Teröre Siyasal Çözüm Önerisi Üzerinden BOP Planına Ulaşma İsteği

YaRpAK.

New member
Teröre Siyasal Çözüm Önerisi Üzerinden

BOP Planına Ulaşma İsteği

Terör eylemini yönlendirme yada öfke sonucu intikam duygusuyla gerçekleştirilen sabotaj eylemlerinden ayırt etmek gerekir. Terör eylemi herhangi bir ülkede gerilimin doruğa tırmandığı bir atmosferde yurt içinde yada ülkeler arasında bir çatışmayı, savaşı tetiklemek üzere baş vurulan planlı bir suikast eylemi değildir. Bu nedenle kısa dönemde sonuçlar alınacağını beklemek akılcı bir tutum değildir. Terörle savaşımda uzun dönemde sonuç alınamamasını eleştirmekte akıl dışı bir eleştiri ve yeni bir oyunun başlangıç adımlarıdır.



Terör, bir hedefe yönelen, şiddete dayalı, sürekli ve destekli örgütsel bir eylemsellik sürecidir. Bu özellikleri dikkate alındığında ülkemize özgü, ancak siyasal, kültürel coğrafyamızla da çok yakından ilgili PKK terörü, siyasal niteliği olan bir örgütlenme olarak karşımıza çıkmaktadır.
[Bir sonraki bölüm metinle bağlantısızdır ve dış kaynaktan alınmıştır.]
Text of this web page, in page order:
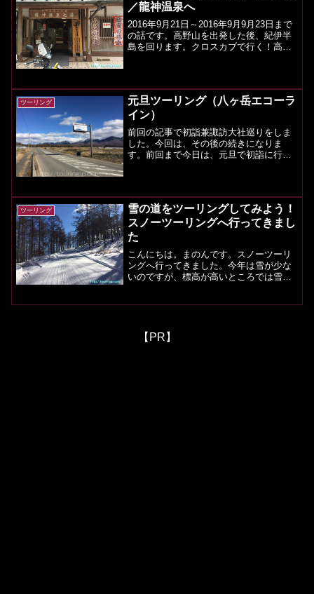
／龍神温泉へ
2016年9月21日～2016年9月9月23日まで
の話です。高野山を出発した後、紀伊半
島を回ります。クロスカブで行く！高野
イライ...
ツーリング
元旦ツーリング（八ヶ岳エコーラ
イン）
前回の記事で初詣兼諏訪大社巡りをしま
した。今回は、その後の続きになりま
す。前回まで今日は、元旦で初詣に行き
道に雪はありません。しかし...
ツーリング
雪の道をツーリングしてみよう！
スノーツーリングへ行ってきまし
た
こんにちは。まのんです。スノーツーリ
ングへ行ってきました。今年は雪が少な
いのですが、標高が高いところでは雪が
【PR】

Ekonomik, siyasal, demokratik, kültürel değerlerimizi hedef alan; devlet örgütlenmesi, Cumhuriyet düzeni ve ulusal birlik karşıtı bir örgütlenmedir. Amaç, yurt bütünlüğünü ve ulusal birliği sarsarak devlet örgütselliğini çökertmektir. Terör örgütü ve siyasal uzantılarının insan hakları ve özgürlükler, barış, adalet ve demokrasi gibi everensel insani değer kavramlarına sıkça vurgu yapmalarına karşın ulus karşıtı, etnik şoven, gerici, faşizan bir örgütlenmedir.
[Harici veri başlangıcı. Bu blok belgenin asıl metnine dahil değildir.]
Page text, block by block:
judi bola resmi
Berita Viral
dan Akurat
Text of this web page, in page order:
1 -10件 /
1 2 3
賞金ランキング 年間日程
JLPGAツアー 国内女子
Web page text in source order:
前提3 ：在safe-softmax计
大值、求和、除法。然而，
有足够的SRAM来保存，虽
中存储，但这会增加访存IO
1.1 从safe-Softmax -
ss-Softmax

Emperyalizme karşı utkuya ulaşmış tarihin ilk Ulusal Kurtuluş Savaşı sonucunda örgütlenmiş dayanışmacı toplumsal yapıyı ayrıştırarak etnik temele dayalı bir devlet yapılanması amacına yönelik bir çaba söz konusudur. Ulusal Kurtuluş ve Bağımsızlık Savaşı’nda yenilgiye uğratılan işgalci emperyalist batı ülkelerinden destek gördüğüne ilişkin kanıtlar kuşkuya yer bırakmayacak denli açıktır, belgelidir. Bu yönüyle de işbirlikçi taşeron bir örgütlenmedir. Emperyalist birliklerin ve ülkelerin ülkemize dayattığı çözüm önerileri açık bir işbirliğinin en somut göstergeleridir.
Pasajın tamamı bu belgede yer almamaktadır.